> **What the task requires**
Copy each line in the data that includes the word "lives".

Source data:

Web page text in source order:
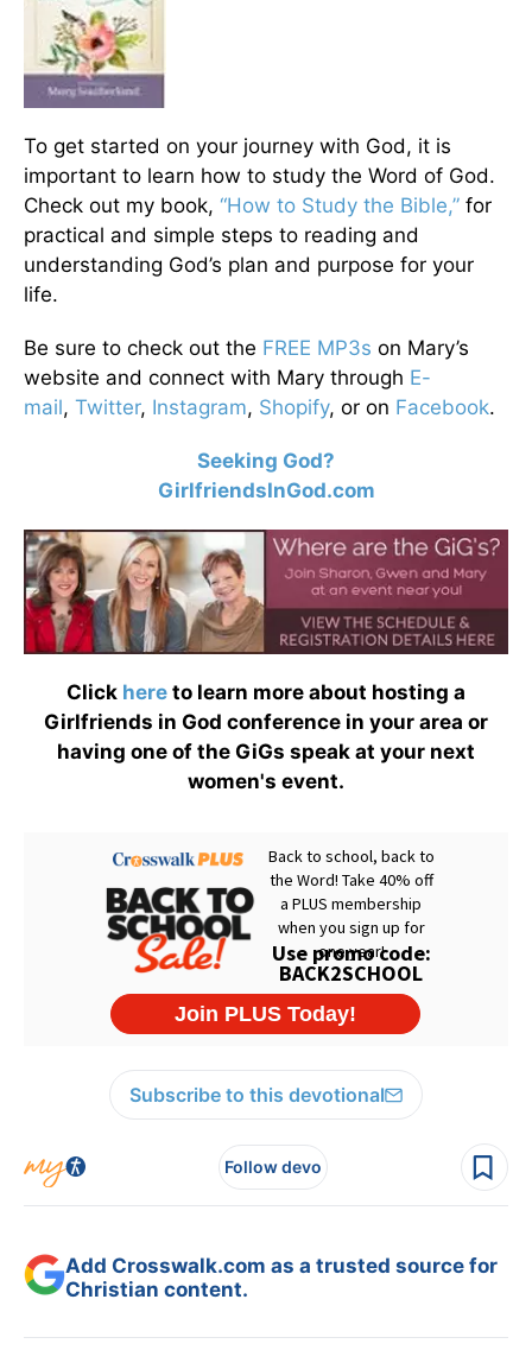
To get started on your journey with God, it is
important to learn how to study the Word of God.
Check out my book, “How to Study the Bible,” for
practical and simple steps to reading and
understanding God’s plan and purpose for your
life.
Be sure to check out the FREE MP3s on Mary’s
website and connect with Mary through E-
mail, Twitter, Instagram, Shopify, or on Facebook.
Seeking God?
GirlfriendsInGod.com
Click here to learn more about hosting a
Girlfriends in God conference in your area or
having one of the GiGs speak at your next
women's event.
Subscribe to this devotional
Follow devo
Add Crosswalk.com as a trusted source for
Christian content.
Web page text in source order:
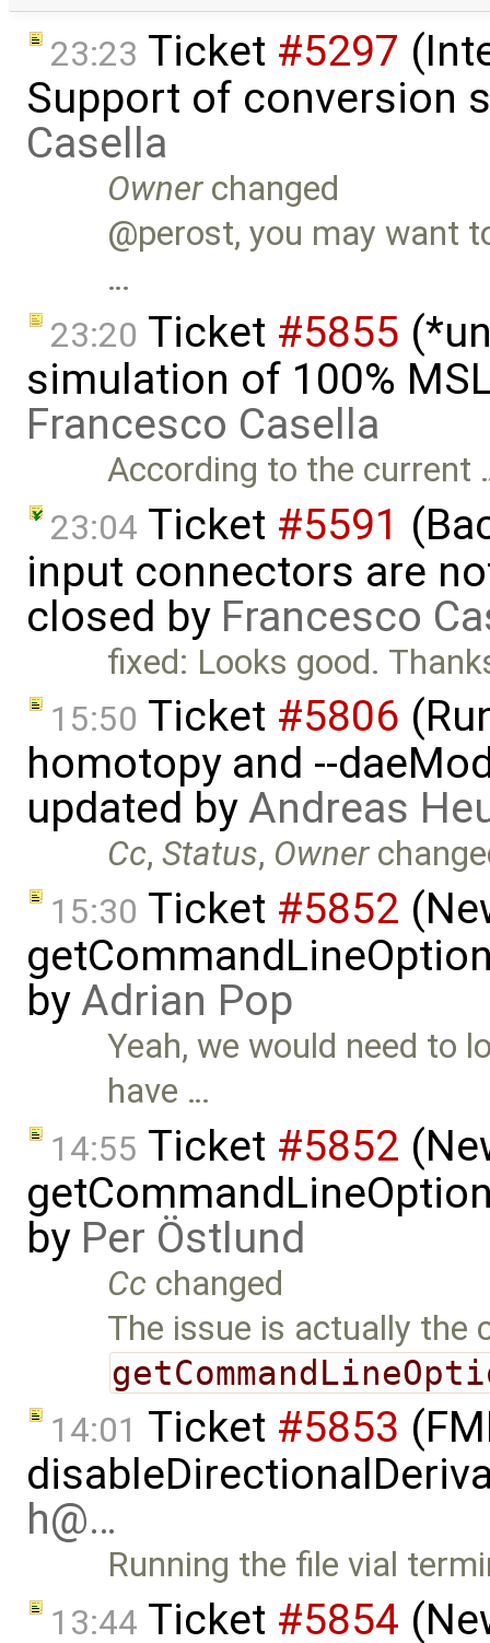
23:23 Ticket #5297
Support of conversion
Casella
Ownerchanged
@perost, you may want
…
23:20 Ticket #5855
simulation of 100%
Francesco Casella
According to the current
23:04 Ticket #5591
input connectors are
closed by Francesco
fixed: Looks good.
15:50 Ticket #5806
homotopy and --
updated byAndreas
Cc,Status, Owner
15:30 Ticket #5852
byAdrian Pop
Yeah, we would need to
have …
14:55 Ticket #5852
by Per Östlund
Cc changed
The issue is actually the
14:01 Ticket #5853
h@…
Running the file vial
13:44 Ticket #5854
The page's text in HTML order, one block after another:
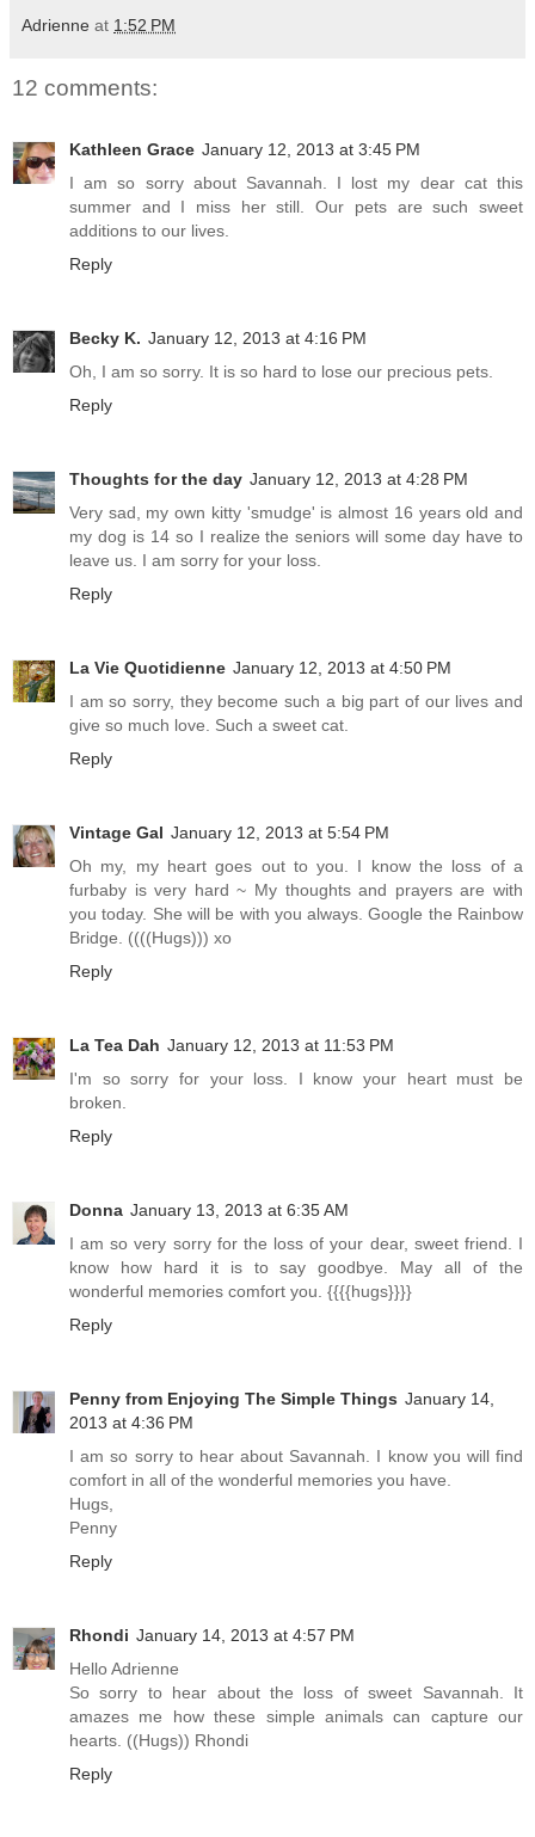
Adrienne at 1:52 PM
12 comments:
Kathleen Grace January 12, 2013 at 3:45 PM
I am so sorry about Savannah. I lost my dear cat this
summer and I miss her still. Our pets are such sweet
additions to our lives.
Reply
Becky K. January 12, 2013 at 4:16 PM
Oh, I am so sorry. It is so hard to lose our precious pets.
Reply
Thoughts for the day January 12, 2013 at 4:28 PM
Very sad, my own kitty 'smudge' is almost 16 years old and
my dog is 14 so I realize the seniors will some day have to
leave us. I am sorry for your loss.
Reply
La Vie Quotidienne January 12, 2013 at 4:50 PM
I am so sorry, they become such a big part of our lives and
give so much love. Such a sweet cat.
Reply
Vintage Gal January 12, 2013 at 5:54 PM
Oh my, my heart goes out to you. I know the loss of a
furbaby is very hard ~ My thoughts and prayers are with
you today. She will be with you always. Google the Rainbow
Bridge. ((((Hugs))) xo
Reply
La Tea Dah January 12, 2013 at 11:53 PM
I'm so sorry for your loss. I know your heart must be
broken.
Reply
Donna January 13, 2013 at 6:35 AM
I am so very sorry for the loss of your dear, sweet friend. I
know how hard it is to say goodbye. May all of the
wonderful memories comfort you. {{{{hugs}}}}
Reply
Penny from Enjoying The Simple Things January 14,
2013 at 4:36 PM
I am so sorry to hear about Savannah. I know you will find
comfort in all of the wonderful memories you have.
Hugs,
Penny
Reply
Rhondi January 14, 2013 at 4:57 PM
Hello Adrienne
So sorry to hear about the loss of sweet Savannah. It
amazes me how these simple animals can capture our
hearts. ((Hugs)) Rhondi
Reply
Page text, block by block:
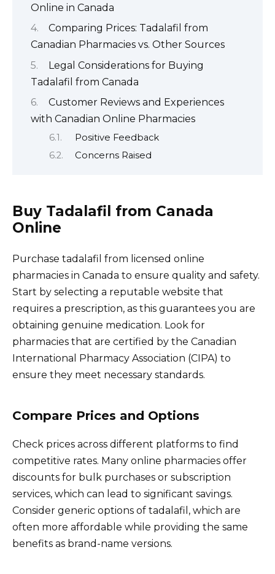
Online in Canada
Comparing Prices: Tadalafil from
Canadian Pharmacies vs. Other Sources
Legal Considerations for Buying
Tadalafil from Canada
Customer Reviews and Experiences
with Canadian Online Pharmacies
Positive Feedback
Concerns Raised
Buy Tadalafil from Canada
Online
Purchase tadalafil from licensed online
pharmacies in Canada to ensure quality and safety.
Start by selecting a reputable website that
requires a prescription, as this guarantees you are
obtaining genuine medication. Look for
pharmacies that are certified by the Canadian
International Pharmacy Association (CIPA) to
ensure they meet necessary standards.
Compare Prices and Options
Check prices across different platforms to find
competitive rates. Many online pharmacies offer
discounts for bulk purchases or subscription
services, which can lead to significant savings.
Consider generic options of tadalafil, which are
often more affordable while providing the same
benefits as brand-name versions.
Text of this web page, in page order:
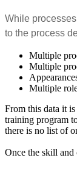
While
to the process
Multiple
Multiple
Multiple
From this data it
training program
there is no list of
Once the skill and
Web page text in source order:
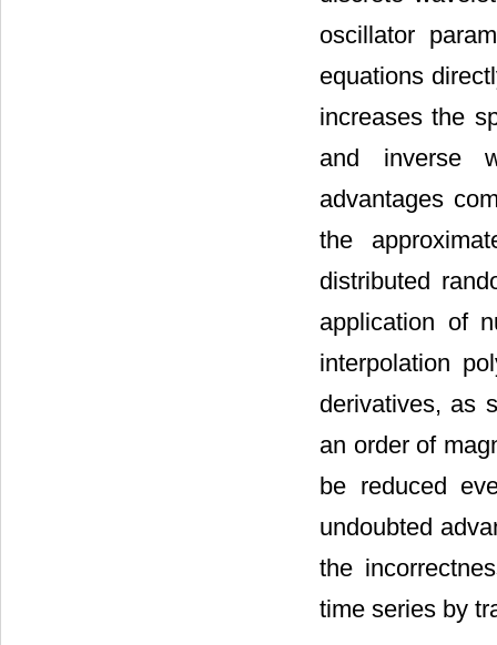
oscillator
equations
increases the
and inverse
advantages
the
distributed
application of
interpolation
derivatives, as
an order of
be reduced
undoubted
the
time series by
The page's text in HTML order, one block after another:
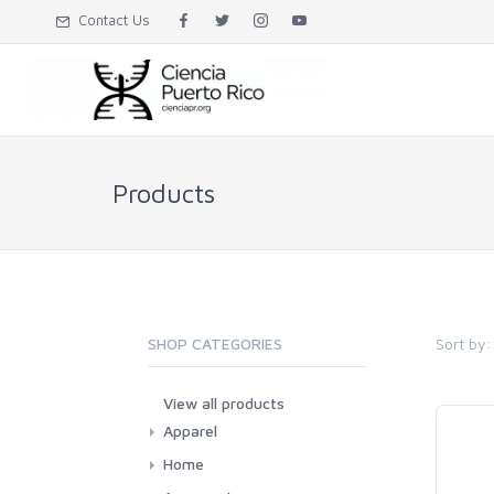
Contact Us
Products
Sort by:
SHOP CATEGORIES
View all products
Apparel
Adults
Home
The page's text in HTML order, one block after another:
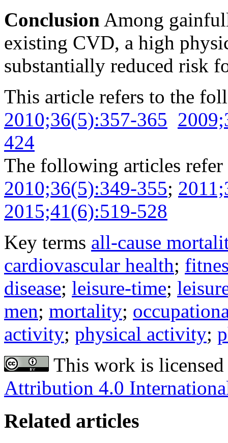
Conclusion Among
existing CVD, a high
substantially reduced risk
This article refers to the
2010;36(5):357-365
424
The following articles
2010;36(5):349-355;
2015;41(6):519-528
Key terms all-cause
cardiovascular health;
disease; leisure-time;
men; mortality;
activity; physical activity;
This work is
Attribution 4.0
Related articles
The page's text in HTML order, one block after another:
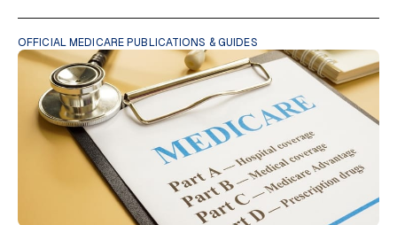
OFFICIAL MEDICARE PUBLICATIONS & GUIDES
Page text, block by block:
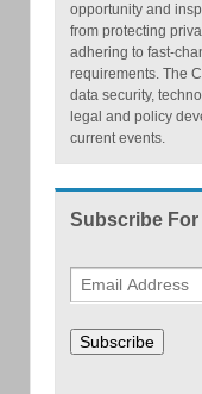
opportunity and
from protecting
adhering to fast-
requirements. The
data security,
legal and policy
current events.
Subscribe
Subscribe
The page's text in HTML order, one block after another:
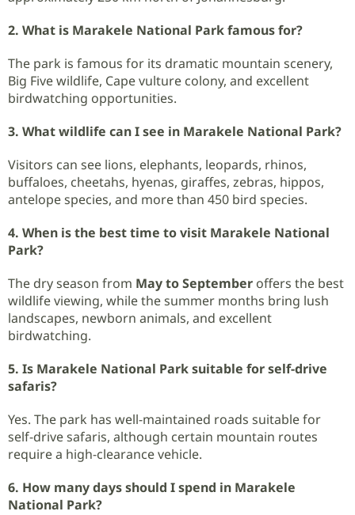
2. What is Marakele National Park famous for?
The park is famous for its dramatic mountain scenery,
Big Five wildlife, Cape vulture colony, and excellent
birdwatching opportunities.
3. What wildlife can I see in Marakele National Park?
Visitors can see lions, elephants, leopards, rhinos,
buffaloes, cheetahs, hyenas, giraffes, zebras, hippos,
antelope species, and more than 450 bird species.
4. When is the best time to visit Marakele National
Park?
The dry season from May to September offers the best
wildlife viewing, while the summer months bring lush
landscapes, newborn animals, and excellent
birdwatching.
5. Is Marakele National Park suitable for self-drive
safaris?
Yes. The park has well-maintained roads suitable for
self-drive safaris, although certain mountain routes
require a high-clearance vehicle.
6. How many days should I spend in Marakele
National Park?

> **Answer space**
additions to our lives.
I am so sorry, they become such a big part of our lives and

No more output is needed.